Credit Rating

Back in the late 1950’s, a company named Fair Isaac came up with a way to assign a number to consumers that would reflect their credit worthiness which we know today as the credit rating. It is a three digit number that tells prospective lenders if you are a good credit risk or a bad credit risk. Your credit rating makes the difference between whether or not you can get a line of credit or a loan.

The credit rating is a snapshot of everything you’ve ever done regarding the use of credit and your payment history. Fair Isaac Company (FICO) compiles all of this information and then applies a complicated mathematical formula that calculates your credit rating. The formula is not public knowledge and this is done with the blessing of the Federal Trade Commission.

The average credit rating for an American today is 720. Basically, the higher your credit rating is, the more credit worthy you are and the less problem you’ll have obtaining credit and loans. However, there are also many, many people with credit scores that fall below the 630 mark which means they are a credit risk and are likely to be denied credit just because of this rating.

While some don’t like the idea of their whole financial history being scaled down to one three digit number, but in the financial world, the credit rating does rule the awarding of credit.
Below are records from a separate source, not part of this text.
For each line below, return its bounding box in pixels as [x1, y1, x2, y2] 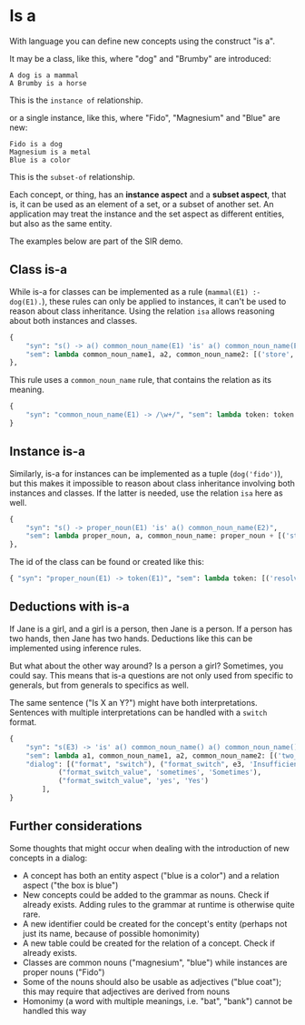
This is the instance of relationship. [9, 95, 143, 106]
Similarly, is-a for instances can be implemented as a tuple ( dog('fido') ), [9, 467, 283, 478]
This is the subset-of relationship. [9, 171, 135, 182]
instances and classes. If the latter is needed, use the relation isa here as [9, 487, 283, 498]
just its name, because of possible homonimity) [22, 928, 200, 939]
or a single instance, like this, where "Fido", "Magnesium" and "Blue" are [9, 112, 280, 123]
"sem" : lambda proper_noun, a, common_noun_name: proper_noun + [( [25, 531, 286, 541]
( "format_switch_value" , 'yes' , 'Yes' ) [57, 777, 209, 786]
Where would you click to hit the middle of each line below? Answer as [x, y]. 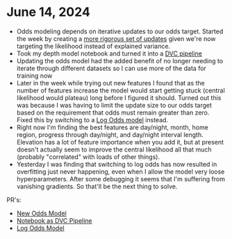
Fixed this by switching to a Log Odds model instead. [92, 119]
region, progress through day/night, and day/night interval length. [110, 134]
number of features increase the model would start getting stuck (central [121, 90]
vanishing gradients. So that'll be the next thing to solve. [97, 186]
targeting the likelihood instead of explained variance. [93, 46]
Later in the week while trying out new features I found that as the [111, 83]
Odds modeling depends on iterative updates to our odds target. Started [120, 31]
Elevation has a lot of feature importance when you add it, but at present [120, 142]

If you want to buy a home or a car or even secure a line of credit on a credit card, you will have to have a credit rating of at least 675 if not higher.

Bad Credit

The words “bad credit” conjure up such negative images, don’t they?  That’s because those two little words aren’t exactly what people want associated with them.  When you have BAD CREDIT, you are almost marked when it comes to obtaining things like cars and homes.  It’s like you’re wearing a sign around your neck proclaiming that you got into trouble with credit and now you have BAD CREDIT!

How do we define bad credit?  Well, most financial lending companies will classify you according to your credit score, also known as your FICO score.  This score is calculated using a highly secretive formula developed by the Fair Isaac Company and kept under lock and key with the Federal Trade Commission’s blessing.

FICO will evaluate your credit history and then assign you a three-digit number that determines your credit worthiness and your ability to repay any loan you are applying for.  It doesn’t reflect who you are as a person, it reflects your past payment history when it comes to your debts.

You are considered to have bad credit if your FICO score is less than 620.  The median credit score for most Americans is 723, so anything less than 620 virtually guarantees that you will not be approved for a loan you might be seeking.  That’s because you are considered to have a bad credit history and seem to be unreliable in paying back your debts.

Good Credit

What does it take to get a good credit rating score?  Well, first it takes time.  Having good credit doesn’t happen overnight.  You’ll need to actually HAVE credit before you worry about a good credit rating score.  To do that, you may want to start out small with a department store or gas credit card.  These are relatively easy to get.  Once you have the card, charge some small items and then pay the bill off in full for several months. We must caution you here – don’t charge more than what you can pay off in full.  If you carry a balance, it won’t reflect well on your credit report.

To get a good credit rating score, the most important thing to remember is to pay on time.  We can’t stress this enough.  Most companies that extend credit to you will allow you a grace period to make the payment.  For example, if your payment is due on the first of the month, they usually tell you late charges will occur if you pay after the 13th.  So essentially, you have between the 1st and the 13th to make your payment.  While this sounds great, if you wait until the 13th to make your payment, this really can reflect poorly on your credit report.  So if your bill is due on the 1st, pay it on the 29th, 30th, or 31st of the previous month just to be sure.

A great way to insure that you are making on-time payments is to have them deducted directly from your checking account.  This alone will contribute toward a good credit rating score because it shows fiscal responsibility.  Plus, it insures that your payments are made on time and you won’t miss any payments.  Of course, you’ll have to be sure there’s enough money in your account to cover the payments since credit bureaus also look at your checking accounts.

Getting and maintaining a good credit rating score is actually quite easy when you set your mind to it.